My family deserved a quality Halloween experience. All previous Halloweens have gone poorly, and by "poorly" I mean they made us wish we had never had a child. For Paolo's first Halloween, we took baby Wizard to my boss's Halloween party, where Sam spilled a beer all over her granite countertop, making a huge mess for her Honduran maid to clean up. Halloween II entailed carrying little Frog Prince around crowded, miserable Malloween to procure smashed Tootsie Rolls and luggage coupons. Halloween III was epically terrible. Paolo's gorgeous dragon costume had puffy feet that rested on top of his actual feet. Paolo could not be persuaded that his actual feet still existed because, looking down, he could not see them. Screams of MY FEEEET echo to this day in the dark recesses of my memory. We had to carry Paolo around this Halloween, too. He refused to walk because he had no feet. And also, he threw up the teeny bites of candy I allowed him. Last year Paolo invented the character of Super Tiger Boy. You can read about that debacle here.
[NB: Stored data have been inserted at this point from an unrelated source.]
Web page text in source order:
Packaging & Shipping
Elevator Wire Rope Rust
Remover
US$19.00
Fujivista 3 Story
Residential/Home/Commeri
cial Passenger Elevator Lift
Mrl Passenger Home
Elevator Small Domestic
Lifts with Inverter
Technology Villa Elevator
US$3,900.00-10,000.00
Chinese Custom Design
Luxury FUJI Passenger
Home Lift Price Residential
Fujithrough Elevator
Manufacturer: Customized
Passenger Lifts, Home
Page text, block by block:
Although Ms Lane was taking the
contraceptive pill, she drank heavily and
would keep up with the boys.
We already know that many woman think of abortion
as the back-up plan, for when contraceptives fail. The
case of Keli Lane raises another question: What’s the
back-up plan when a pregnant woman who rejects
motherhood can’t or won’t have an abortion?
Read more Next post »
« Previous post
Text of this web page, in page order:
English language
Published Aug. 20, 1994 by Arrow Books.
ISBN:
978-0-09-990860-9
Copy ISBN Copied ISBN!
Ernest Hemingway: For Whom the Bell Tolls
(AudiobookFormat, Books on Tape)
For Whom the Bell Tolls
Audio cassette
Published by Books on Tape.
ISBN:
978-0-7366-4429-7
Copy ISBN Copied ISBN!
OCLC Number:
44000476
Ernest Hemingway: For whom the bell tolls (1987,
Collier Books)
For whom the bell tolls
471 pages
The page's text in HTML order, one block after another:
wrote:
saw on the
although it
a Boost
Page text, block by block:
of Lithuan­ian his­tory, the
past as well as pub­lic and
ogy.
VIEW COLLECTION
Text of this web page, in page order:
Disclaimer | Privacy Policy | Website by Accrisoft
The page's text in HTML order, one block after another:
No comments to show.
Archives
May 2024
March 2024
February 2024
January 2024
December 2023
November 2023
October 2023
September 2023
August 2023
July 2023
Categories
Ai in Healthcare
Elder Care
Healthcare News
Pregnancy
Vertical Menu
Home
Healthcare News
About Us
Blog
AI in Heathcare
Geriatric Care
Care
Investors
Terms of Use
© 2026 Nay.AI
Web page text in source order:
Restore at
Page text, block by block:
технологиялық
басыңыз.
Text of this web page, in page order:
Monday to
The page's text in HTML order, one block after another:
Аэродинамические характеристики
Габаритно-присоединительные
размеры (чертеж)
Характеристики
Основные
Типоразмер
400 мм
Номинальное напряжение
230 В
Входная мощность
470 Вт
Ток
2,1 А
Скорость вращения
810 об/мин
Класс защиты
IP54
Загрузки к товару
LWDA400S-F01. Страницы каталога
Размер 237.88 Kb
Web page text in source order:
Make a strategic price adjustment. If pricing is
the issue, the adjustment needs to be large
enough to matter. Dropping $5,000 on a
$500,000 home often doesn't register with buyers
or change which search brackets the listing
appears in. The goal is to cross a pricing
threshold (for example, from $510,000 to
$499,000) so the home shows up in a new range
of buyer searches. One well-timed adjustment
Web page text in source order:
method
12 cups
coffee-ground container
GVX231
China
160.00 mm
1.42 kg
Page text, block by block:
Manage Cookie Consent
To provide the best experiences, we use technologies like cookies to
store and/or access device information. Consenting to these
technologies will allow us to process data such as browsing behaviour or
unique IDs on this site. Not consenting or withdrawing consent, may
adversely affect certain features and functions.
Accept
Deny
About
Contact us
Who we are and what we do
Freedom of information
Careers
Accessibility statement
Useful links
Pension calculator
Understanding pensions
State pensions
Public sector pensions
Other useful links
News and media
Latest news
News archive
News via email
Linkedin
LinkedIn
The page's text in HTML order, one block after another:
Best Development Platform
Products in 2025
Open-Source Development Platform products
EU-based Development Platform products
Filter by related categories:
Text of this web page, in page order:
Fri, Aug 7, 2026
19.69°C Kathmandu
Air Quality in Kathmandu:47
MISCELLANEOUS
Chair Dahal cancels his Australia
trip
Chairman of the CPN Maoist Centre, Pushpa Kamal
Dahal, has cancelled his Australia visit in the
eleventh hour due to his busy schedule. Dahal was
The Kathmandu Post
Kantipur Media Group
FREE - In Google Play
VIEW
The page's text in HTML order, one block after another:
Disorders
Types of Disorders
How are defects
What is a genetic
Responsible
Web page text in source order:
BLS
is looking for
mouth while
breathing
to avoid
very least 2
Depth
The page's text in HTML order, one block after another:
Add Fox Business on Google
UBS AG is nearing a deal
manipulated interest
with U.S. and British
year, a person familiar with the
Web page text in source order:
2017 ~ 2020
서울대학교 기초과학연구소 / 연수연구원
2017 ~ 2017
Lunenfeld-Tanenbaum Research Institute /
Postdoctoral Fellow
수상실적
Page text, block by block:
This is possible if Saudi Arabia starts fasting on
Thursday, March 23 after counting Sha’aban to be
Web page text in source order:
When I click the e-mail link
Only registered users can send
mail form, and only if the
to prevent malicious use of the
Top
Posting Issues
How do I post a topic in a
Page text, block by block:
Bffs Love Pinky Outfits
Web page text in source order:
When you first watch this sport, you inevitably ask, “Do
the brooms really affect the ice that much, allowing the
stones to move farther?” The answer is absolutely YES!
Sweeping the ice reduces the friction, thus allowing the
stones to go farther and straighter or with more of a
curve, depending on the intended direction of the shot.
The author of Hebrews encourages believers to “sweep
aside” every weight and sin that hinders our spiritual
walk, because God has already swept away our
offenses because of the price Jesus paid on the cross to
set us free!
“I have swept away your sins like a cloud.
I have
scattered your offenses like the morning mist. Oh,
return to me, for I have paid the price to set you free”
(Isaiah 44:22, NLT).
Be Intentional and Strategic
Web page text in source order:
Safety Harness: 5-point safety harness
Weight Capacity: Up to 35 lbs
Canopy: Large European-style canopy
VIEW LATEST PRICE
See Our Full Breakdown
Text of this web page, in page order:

Which brings us to Halloween V. Sam and I went trick-or-treating with mini-Superman, and my mom stayed home with the pea pod. The experience couldn't have been more perfect, strolling through a historic neighborhood of big Victorian houses, teeming with giggling, costumed kids racing from door to door. I was thoroughly enjoying this idyllic slice of small-town America until we spotted two tween-age girls dressed up as Mammies. That's right: faces painted brown, slave clothes padded to form giant bosoms and bottoms, kerchiefs knotted around their heads a la Aunt Jemima. Holy lynch mob, Batman, I'd almost forgotten I live in the South. How, HOW did they think that was a good idea? Where were their parents? Probably out burning crosses. Sam tried to help me stop hyperventilating by assuring me that, at some point during the night, those idiot girls would run across a black family, preferably some hard-luck New Orleans transplants, and get their heads kicked in. That Sam, he always knows the right thing to say.

3 comments:

deb said...

my jaw just dropped down to the next floor.
you make texas feel like the north, only warm.

Quattro Stelle said...

Not two minutes after we saw those yahoos, we passed a 9-year-old pope. Sam thought that costume was obscene, too, but I kinda liked it.

Nic said...

My parents moved to SC two years ago, so although I'd like to say I'm completely shocked by this little "slice of life," sadly, I am not. God....I have to actually go back there next week. Ugh.

BTW- the Pope costume rocks. I wonder who's idea it was?